現病歴:黒色便,起立困難を主訴に当院へ救急搬送となる.
既往歴:前立腺肥大症,2型糖尿病,腰痛症にてNSAIDsを内服していた.
現 症:血圧85/56mmHg,HR 104回/分・整,SpO2 100%(R/A),体温37.1°C.
血液検査所見:WBC 11,159/μL,RBC 229/μL,Hb 7.1g/dL,Ht 20.5%,MCV 89.5%,Cr 1.21mg/dL,BUN 44.8mg/dL,TP 5.4g/dL,Alb 2.8g/dL.

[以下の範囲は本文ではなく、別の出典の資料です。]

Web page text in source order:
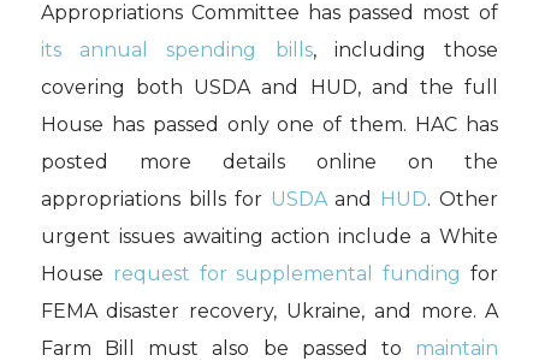
Appropriations Committee has passed most of
its annual spending bills, including those
covering both USDA and HUD, and the full
House has passed only one of them. HAC has
posted more details online on the
appropriations bills for USDAand HUD. Other
urgent issues awaiting action include a White
House request for supplemental funding for
FEMA disaster recovery, Ukraine, and more. A
Farm Bill must also be passed to maintain

入院後経過:濃厚赤血球(red cell concentration:RCC)4単位輸血後,Hb 8.4g/dLへと改善し,翌日上部内視鏡を施行した.十二指腸球部前壁に凝血塊を認め,絶食およびプロトンポンプ阻害薬投与にて保存的治療を開始した.同日,腹部造影CT検査を施行し,十二指腸球部に浮腫を認めるも血管外漏出は認めなかった.第7病日,再び黒色便とふらつきを認め,検血でRBC 180/μL,Hb 5.7g/dLと貧血の進行を認めた.RCC 6単位と新鮮凍結血漿4単位を輸血し,上部内視鏡を再施行したところ,十二指腸球部前壁に湧出性出血を認めた(図1).内視鏡的止血も考慮したが,十分な視野の確保が困難であったため,血管内治療にて塞栓術を行う方針とした.腹腔動脈造影で右胃動脈の末梢に血管外漏出を認め(図2),マイクロカテーテルを末梢まで進め造影し,血管外漏出を確認した(図3).右胃動脈の本幹をマイクロコイルにて塞栓した(図4).術後経過は良好で,その後再出血を認めることなく第16病日独歩退院した.